On Tue, Mar 5, 2019 at 9:40 PM Han Zhou <zhouhan at gmail.com> wrote:

> On Tue, Mar 5, 2019 at 7:24 PM Ben Pfaff <blp at ovn.org> wrote:
> > What's the effective difference between an OVN deployment with 3 zones,
> > and a collection of 3 OVN deployments?  Is it simply that the 3-zone
> > deployment shares databases?  Is that a significant advantage?
> Hi Ben, based on the discussions there are two cases:
> For completely separated zones (no overlapping) v.s. separate OVN
> deployments, the difference is that separate OVN deployments requires
> some sort of federation at a higher layer, so that a single CMS can
> operate multiple OVN deployments.

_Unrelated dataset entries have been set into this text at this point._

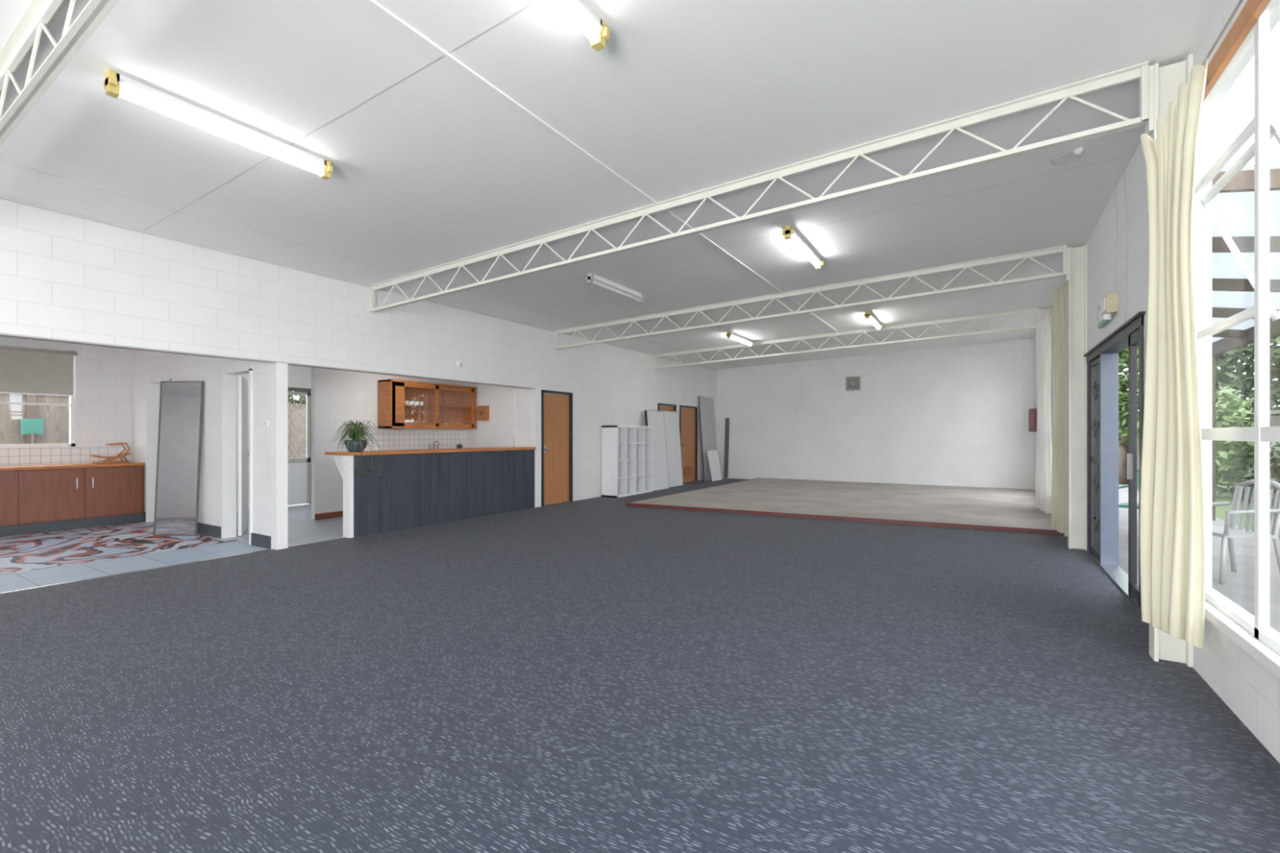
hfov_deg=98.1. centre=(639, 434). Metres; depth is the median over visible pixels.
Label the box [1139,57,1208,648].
curtain
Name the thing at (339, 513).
baseboard
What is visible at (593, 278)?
light
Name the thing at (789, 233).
light
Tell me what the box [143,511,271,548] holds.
baseboard
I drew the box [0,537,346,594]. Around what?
trim carpet edge
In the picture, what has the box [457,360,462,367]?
sensor
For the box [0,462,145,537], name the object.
base cabinet
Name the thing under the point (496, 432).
wall
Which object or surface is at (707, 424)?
mirror panel
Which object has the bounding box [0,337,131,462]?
wall
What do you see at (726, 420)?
leaning board
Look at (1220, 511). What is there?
lawn
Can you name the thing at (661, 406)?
door
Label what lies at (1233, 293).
pergola
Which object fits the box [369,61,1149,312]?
roof truss
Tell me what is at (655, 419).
panel
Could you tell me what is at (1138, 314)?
ledge
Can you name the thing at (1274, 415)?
fence
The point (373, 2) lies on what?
trim
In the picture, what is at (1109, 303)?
emergency light
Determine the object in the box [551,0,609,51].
light
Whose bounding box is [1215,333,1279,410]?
tree
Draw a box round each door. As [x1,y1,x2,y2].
[237,375,248,535]
[288,386,311,505]
[541,389,573,506]
[657,403,676,411]
[679,404,697,483]
[1086,315,1143,611]
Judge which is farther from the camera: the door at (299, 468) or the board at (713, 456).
the board at (713, 456)
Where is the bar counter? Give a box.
[324,446,536,537]
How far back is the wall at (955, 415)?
14.07 m
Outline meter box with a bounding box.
[477,405,488,420]
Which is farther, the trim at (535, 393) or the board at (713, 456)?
the board at (713, 456)
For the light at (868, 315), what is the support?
attached to the ceiling at (437, 167)
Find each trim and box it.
[0,0,1131,370]
[145,367,252,544]
[529,388,541,507]
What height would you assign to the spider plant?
0.737 m
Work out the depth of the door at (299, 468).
10.14 m
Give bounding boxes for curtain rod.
[1049,0,1242,320]
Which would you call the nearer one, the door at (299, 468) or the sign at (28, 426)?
the sign at (28, 426)
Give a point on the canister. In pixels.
(458, 446)
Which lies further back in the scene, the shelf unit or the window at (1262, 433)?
the shelf unit
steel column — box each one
[1038,307,1052,441]
[1065,244,1087,550]
[1145,53,1192,667]
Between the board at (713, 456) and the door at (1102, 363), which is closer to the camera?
the door at (1102, 363)
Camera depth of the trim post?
6.27 m
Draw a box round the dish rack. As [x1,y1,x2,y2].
[89,442,131,463]
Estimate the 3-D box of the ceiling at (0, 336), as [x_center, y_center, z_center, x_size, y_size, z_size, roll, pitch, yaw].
[-6.529,-1.350,6.666,4.390,0.100,10.700,0,0,32]
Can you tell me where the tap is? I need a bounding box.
[427,440,439,448]
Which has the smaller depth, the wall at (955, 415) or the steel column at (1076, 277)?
the steel column at (1076, 277)
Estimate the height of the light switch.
0.070 m
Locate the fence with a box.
[1118,409,1279,499]
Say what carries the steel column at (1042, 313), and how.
on the stage platform
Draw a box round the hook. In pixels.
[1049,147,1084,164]
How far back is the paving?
5.57 m
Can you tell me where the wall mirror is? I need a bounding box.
[153,381,204,536]
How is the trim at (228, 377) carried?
attached to the wall at (145, 365)
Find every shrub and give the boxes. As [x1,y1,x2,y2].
[1215,384,1271,500]
[1244,441,1279,506]
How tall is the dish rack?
0.301 m
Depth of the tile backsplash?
9.84 m
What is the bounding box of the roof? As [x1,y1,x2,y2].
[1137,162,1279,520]
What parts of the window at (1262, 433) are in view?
open awning window sash
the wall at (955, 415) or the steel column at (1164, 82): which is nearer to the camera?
the steel column at (1164, 82)
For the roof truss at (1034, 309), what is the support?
attached to the steel column at (1042, 313)
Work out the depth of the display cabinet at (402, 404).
9.89 m
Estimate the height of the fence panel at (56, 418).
2.060 m
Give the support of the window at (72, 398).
in the wall at (103, 375)
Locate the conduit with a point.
(513, 429)
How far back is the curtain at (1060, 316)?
6.79 m
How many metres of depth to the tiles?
7.85 m
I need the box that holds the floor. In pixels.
[0,478,1279,852]
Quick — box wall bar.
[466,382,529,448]
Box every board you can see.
[706,450,722,481]
[723,417,729,478]
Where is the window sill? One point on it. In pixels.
(1265, 656)
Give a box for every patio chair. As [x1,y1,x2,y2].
[1118,469,1138,509]
[1212,479,1279,583]
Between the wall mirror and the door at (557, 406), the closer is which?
the wall mirror
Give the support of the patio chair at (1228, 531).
on the paving
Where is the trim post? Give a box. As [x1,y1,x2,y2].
[271,362,288,550]
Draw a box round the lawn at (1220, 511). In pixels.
[1137,480,1279,540]
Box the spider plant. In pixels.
[324,420,385,476]
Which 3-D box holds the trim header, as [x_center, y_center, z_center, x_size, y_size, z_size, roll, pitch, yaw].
[-4.111,-0.812,6.304,0.126,0.014,8.420,0,0,32]
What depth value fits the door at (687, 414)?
15.06 m
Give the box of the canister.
[456,443,462,448]
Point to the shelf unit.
(627, 451)
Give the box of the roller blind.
[0,345,77,395]
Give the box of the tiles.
[0,445,130,466]
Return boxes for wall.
[0,198,715,501]
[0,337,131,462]
[131,349,271,536]
[159,364,311,512]
[311,367,466,519]
[715,337,1034,489]
[1034,0,1279,763]
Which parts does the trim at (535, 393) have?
bar post
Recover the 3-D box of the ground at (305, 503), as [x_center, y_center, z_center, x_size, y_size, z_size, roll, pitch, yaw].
[-13.370,1.410,17.047,19.350,0.100,35.000,0,0,32]
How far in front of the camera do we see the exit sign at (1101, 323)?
5.28 m
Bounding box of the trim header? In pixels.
[0,333,535,389]
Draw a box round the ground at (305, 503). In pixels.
[288,502,309,506]
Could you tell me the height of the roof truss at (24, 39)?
0.567 m
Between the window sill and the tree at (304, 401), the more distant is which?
the tree at (304, 401)
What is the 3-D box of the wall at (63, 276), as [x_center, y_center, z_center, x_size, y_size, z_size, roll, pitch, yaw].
[-2.570,-0.312,8.801,0.110,3.225,18.290,0,0,32]
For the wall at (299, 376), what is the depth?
9.96 m
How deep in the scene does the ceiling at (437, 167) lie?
3.90 m
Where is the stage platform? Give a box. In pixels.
[626,477,1063,535]
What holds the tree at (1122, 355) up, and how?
on the lawn at (1220, 511)
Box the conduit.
[511,387,515,446]
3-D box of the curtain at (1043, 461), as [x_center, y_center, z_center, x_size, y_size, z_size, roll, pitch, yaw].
[6.391,-0.304,8.812,0.117,3.032,1.003,0,0,25]
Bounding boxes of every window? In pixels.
[0,344,75,447]
[1192,0,1279,655]
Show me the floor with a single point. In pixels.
(601, 674)
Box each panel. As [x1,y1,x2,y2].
[0,393,306,458]
[644,409,669,490]
[659,410,683,487]
[697,396,716,480]
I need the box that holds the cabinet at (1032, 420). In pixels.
[1027,408,1036,431]
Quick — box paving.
[1118,484,1279,633]
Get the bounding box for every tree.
[288,391,309,404]
[1118,347,1138,484]
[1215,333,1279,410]
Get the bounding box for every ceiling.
[0,0,1217,369]
[0,336,127,349]
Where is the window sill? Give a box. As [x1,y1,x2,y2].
[1204,600,1279,679]
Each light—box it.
[102,69,333,179]
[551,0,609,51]
[585,272,644,302]
[725,331,753,346]
[782,225,823,269]
[863,311,882,330]
[1100,293,1118,320]
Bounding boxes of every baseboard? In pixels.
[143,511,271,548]
[314,511,342,519]
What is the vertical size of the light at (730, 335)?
0.120 m
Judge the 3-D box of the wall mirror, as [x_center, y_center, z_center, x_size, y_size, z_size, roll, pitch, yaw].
[-5.939,0.306,7.149,0.570,1.988,0.126,0,0,3]
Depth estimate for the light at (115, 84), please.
3.44 m
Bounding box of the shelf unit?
[601,425,653,497]
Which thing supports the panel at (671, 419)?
on the floor
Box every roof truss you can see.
[0,0,119,146]
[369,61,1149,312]
[555,244,1066,349]
[654,307,1038,368]
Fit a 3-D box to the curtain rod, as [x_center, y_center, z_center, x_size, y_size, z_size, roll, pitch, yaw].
[3.403,-1.850,3.718,0.109,0.051,12.900,0,0,32]
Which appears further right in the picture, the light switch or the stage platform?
the stage platform
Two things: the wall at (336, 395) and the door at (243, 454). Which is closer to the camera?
the door at (243, 454)
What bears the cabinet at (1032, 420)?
attached to the wall at (1251, 691)
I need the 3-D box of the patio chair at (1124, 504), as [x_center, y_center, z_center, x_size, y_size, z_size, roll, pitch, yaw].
[6.397,0.885,7.014,0.580,0.914,0.542,0,0,-27]
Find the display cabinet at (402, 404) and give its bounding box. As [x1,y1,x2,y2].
[377,379,475,429]
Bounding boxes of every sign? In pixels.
[20,417,44,444]
[1097,305,1111,328]
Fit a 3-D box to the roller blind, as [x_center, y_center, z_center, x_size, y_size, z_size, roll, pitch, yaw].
[-8.610,-0.865,7.243,0.050,0.640,1.820,0,0,32]
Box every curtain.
[1035,314,1052,513]
[1051,281,1067,536]
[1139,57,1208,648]
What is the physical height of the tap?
0.241 m
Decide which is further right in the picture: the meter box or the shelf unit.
the shelf unit
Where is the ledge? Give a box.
[1083,311,1145,356]
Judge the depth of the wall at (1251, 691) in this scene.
3.19 m
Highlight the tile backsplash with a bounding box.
[342,430,465,451]
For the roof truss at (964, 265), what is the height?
0.567 m
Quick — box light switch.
[262,420,268,426]
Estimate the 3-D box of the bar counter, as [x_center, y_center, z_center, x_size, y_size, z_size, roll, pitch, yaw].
[-2.958,0.765,8.506,0.540,1.070,3.420,0,0,32]
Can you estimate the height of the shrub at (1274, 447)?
1.701 m
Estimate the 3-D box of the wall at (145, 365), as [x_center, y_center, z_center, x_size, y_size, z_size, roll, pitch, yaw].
[-5.975,0.000,7.470,4.290,2.600,0.110,0,0,32]
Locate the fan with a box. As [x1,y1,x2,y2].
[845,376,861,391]
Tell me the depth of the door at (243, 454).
7.18 m
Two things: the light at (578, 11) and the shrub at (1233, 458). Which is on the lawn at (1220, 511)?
the shrub at (1233, 458)

Of course separate zones in same OVN
> still requires changes in CMS to operate but the change may be smaller
> in some cases.
> For overlapping zones v.s. separate OVN deployments, the difference is
> more obvious. Separate OVN deployments doesn't allow overlapping.
> Overlapping zones allows sharing gateways between different groups of
> hypervisors.
> If the purpose is only reducing tunnel mesh size, I think it may be
> better to avoid the zone concept but instead create tunnels (and bfd
> sessions) on-demand, as discussed here:
> https://mail.openvswitch.org/pipermail/ovs-discuss/2019-March/048281.html
> Daniel or other folks please comment if there are other benefit of
> creating zones.
> Thanks,
> Han

The original discussion came about when I was consulting with a very large
bank who were considering network designs for an application cloud. In that
case, all chassis were in a single site, and the desire was to be able to
separate groups of chassis into trust zones with no East-West communication
between zones. Of course this same result can be handled via network
segregation and firewalling, but zones would provide an additional layer of
security enforcement. In their case, the choice due to policy was to have
separate flow controllers and software routers in each zone rather than
rely on firewalls alone, but this increased the hardware footprint.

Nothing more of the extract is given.